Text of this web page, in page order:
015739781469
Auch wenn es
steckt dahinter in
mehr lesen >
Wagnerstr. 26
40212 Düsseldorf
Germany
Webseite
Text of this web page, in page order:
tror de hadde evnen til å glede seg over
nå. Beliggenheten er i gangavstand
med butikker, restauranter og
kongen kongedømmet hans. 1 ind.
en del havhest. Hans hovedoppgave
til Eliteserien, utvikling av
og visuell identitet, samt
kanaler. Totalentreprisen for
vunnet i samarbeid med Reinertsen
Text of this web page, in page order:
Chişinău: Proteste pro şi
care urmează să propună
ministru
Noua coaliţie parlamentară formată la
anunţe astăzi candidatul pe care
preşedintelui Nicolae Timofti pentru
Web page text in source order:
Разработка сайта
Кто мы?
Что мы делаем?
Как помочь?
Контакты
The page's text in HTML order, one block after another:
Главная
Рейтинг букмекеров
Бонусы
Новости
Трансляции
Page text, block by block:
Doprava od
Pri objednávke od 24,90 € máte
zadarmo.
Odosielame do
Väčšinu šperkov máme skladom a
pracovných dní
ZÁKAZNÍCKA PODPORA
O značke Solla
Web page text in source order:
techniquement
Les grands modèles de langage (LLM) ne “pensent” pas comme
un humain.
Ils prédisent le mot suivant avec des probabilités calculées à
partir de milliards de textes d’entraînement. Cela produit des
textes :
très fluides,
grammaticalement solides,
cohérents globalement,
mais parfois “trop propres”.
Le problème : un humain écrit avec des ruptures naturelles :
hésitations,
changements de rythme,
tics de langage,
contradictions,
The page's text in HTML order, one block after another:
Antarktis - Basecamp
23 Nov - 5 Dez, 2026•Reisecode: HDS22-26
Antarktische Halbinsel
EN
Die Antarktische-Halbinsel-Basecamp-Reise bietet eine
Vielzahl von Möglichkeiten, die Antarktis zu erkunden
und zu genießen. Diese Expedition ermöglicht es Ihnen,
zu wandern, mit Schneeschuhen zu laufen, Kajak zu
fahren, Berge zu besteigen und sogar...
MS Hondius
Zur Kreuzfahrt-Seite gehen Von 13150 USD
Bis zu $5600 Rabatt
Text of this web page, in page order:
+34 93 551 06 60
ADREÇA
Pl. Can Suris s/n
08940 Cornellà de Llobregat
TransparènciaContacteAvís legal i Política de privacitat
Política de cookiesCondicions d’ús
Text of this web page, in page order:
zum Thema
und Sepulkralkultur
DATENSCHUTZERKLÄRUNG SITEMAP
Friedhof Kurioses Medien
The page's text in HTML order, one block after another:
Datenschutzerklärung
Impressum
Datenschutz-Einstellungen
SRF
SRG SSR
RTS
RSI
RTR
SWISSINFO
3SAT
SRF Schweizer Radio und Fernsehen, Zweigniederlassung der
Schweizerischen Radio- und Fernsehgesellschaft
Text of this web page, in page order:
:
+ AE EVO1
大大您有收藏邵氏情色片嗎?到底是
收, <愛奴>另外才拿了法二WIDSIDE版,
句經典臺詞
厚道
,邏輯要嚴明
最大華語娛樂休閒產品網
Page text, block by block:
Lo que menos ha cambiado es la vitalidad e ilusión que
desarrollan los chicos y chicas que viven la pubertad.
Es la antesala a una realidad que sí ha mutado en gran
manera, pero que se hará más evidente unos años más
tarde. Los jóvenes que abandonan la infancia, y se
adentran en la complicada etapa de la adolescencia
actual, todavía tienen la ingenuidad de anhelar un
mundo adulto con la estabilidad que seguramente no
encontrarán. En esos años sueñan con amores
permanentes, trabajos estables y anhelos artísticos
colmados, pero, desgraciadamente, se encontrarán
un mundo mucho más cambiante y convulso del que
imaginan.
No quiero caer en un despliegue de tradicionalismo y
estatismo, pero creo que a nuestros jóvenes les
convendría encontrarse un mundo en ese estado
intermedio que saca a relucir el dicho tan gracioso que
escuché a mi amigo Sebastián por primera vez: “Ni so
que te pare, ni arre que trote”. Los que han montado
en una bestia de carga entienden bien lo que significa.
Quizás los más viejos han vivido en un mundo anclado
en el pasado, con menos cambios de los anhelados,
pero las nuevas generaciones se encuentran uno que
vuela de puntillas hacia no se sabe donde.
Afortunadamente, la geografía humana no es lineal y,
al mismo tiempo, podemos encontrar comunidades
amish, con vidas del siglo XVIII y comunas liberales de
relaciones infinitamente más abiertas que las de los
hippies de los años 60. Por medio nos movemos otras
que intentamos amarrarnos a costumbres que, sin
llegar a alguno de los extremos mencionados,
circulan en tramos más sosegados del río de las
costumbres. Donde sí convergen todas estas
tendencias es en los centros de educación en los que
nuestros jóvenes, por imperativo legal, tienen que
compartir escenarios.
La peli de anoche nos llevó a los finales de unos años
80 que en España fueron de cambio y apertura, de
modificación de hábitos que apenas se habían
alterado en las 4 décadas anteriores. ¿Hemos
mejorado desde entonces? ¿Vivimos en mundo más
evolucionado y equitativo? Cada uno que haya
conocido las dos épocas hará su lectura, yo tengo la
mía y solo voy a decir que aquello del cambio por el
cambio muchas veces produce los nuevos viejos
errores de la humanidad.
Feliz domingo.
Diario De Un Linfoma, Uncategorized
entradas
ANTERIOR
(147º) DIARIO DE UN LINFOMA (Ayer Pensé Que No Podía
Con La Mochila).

◆ **Your instructions**: Where a line in the material contains "años", copy that line.

◆ **Completed task**:
manera, pero que se hará más evidente unos años más
encontrarán. En esos años sueñan con amores
hippies de los años 60. Por medio nos movemos otras
La peli de anoche nos llevó a los finales de unos años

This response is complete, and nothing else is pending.